■ **DATA TO PROCESS**
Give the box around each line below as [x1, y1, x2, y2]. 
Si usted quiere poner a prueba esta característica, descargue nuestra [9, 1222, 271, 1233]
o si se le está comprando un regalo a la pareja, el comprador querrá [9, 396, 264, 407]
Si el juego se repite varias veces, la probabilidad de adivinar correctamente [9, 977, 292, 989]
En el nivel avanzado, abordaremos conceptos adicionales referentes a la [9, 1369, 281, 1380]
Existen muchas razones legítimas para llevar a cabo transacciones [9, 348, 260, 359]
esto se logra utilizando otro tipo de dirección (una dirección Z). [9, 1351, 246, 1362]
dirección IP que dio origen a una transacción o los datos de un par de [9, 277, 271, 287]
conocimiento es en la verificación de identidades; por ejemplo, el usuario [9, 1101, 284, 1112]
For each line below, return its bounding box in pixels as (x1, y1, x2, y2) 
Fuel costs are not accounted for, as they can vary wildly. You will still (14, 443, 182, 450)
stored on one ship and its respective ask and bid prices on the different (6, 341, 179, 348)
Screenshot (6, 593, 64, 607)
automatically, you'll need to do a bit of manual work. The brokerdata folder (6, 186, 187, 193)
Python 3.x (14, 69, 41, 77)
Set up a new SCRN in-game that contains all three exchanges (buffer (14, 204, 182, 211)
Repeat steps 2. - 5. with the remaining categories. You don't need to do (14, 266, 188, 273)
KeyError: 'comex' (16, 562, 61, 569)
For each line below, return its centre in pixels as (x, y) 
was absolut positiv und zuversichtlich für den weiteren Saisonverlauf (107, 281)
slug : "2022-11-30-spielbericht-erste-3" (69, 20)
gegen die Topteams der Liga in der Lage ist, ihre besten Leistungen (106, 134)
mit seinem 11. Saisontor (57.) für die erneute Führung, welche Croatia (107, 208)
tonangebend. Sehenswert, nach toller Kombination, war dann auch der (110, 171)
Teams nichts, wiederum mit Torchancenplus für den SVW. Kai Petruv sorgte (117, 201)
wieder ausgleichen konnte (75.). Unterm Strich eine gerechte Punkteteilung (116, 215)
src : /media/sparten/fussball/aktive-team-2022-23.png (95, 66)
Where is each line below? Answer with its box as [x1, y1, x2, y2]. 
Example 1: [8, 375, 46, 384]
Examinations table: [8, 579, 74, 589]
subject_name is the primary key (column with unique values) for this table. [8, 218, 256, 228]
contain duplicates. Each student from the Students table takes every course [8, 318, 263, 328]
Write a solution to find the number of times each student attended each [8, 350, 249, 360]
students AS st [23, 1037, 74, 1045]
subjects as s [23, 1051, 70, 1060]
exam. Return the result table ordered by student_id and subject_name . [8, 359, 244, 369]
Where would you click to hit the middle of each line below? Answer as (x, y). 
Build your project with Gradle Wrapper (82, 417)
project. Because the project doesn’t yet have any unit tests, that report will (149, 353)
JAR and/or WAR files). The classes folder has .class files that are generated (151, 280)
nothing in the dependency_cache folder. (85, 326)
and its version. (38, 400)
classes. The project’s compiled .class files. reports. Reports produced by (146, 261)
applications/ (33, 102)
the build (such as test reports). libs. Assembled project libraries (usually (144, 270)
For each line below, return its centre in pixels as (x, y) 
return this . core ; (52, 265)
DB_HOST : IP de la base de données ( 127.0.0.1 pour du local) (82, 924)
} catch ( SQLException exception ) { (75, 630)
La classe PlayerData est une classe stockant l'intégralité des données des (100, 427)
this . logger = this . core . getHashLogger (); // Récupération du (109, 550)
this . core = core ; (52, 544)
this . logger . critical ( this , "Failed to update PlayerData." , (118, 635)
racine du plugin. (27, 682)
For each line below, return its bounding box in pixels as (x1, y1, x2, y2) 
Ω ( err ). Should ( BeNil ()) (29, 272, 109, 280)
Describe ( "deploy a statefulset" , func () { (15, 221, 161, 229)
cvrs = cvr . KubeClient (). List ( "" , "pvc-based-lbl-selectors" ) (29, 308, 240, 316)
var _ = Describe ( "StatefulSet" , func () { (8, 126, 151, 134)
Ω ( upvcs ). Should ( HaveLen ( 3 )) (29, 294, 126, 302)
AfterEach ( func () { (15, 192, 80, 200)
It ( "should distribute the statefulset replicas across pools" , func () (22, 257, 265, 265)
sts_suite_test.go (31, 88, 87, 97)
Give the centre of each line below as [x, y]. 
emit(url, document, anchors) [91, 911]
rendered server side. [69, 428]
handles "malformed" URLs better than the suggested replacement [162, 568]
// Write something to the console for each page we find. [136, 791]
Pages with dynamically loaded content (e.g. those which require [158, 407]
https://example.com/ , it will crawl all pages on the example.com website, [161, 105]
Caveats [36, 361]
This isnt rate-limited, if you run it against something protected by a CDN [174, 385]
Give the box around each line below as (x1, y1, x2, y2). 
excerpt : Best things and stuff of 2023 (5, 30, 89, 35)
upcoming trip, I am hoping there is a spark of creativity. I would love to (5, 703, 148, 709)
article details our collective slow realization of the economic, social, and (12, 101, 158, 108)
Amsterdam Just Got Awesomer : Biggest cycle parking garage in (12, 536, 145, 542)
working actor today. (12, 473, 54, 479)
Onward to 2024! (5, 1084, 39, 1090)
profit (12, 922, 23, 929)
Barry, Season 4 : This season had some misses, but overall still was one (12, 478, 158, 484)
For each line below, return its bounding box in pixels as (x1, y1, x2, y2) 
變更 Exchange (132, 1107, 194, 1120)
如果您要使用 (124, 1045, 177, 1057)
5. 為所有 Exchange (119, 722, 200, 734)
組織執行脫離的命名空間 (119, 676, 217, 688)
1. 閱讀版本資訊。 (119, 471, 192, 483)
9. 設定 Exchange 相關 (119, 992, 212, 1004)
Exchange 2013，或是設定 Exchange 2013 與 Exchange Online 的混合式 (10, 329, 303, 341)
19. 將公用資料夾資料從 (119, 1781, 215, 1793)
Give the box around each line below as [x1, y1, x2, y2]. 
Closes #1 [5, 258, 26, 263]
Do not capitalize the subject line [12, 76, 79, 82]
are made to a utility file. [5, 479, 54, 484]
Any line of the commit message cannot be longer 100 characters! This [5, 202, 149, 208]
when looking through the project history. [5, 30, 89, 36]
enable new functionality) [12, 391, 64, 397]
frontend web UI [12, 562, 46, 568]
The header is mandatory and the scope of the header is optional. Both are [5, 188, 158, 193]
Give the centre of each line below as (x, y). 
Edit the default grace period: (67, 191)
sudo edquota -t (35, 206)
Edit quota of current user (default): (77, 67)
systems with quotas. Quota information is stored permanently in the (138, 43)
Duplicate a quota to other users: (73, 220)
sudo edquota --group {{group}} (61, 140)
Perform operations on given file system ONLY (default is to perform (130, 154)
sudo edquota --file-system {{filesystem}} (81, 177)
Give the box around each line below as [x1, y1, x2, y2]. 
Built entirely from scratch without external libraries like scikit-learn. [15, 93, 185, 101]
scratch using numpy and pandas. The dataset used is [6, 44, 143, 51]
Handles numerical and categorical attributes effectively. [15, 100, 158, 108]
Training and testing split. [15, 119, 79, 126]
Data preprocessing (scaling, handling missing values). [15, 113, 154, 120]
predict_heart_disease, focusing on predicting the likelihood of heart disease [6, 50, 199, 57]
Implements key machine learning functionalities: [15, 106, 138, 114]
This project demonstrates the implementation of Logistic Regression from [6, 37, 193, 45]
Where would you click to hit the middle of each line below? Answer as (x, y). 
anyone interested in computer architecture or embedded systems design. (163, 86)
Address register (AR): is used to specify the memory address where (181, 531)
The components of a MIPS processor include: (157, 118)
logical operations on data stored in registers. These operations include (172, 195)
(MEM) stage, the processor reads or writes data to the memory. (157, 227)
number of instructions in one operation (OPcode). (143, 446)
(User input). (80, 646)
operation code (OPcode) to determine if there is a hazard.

■ **WHAT THE EXERCISE ASKS**
Beginning with the line above that contains "stored on one", copy each line exactly up to and including the line that contains "Set up a new", and go no further.

■ **SOLUTION BELOW**
stored on one ship and its respective ask and bid prices on the different (6, 341, 179, 348)
Screenshot (6, 593, 64, 607)
automatically, you'll need to do a bit of manual work. The brokerdata folder (6, 186, 187, 193)
Python 3.x (14, 69, 41, 77)
Set up a new SCRN in-game that contains all three exchanges (buffer (14, 204, 182, 211)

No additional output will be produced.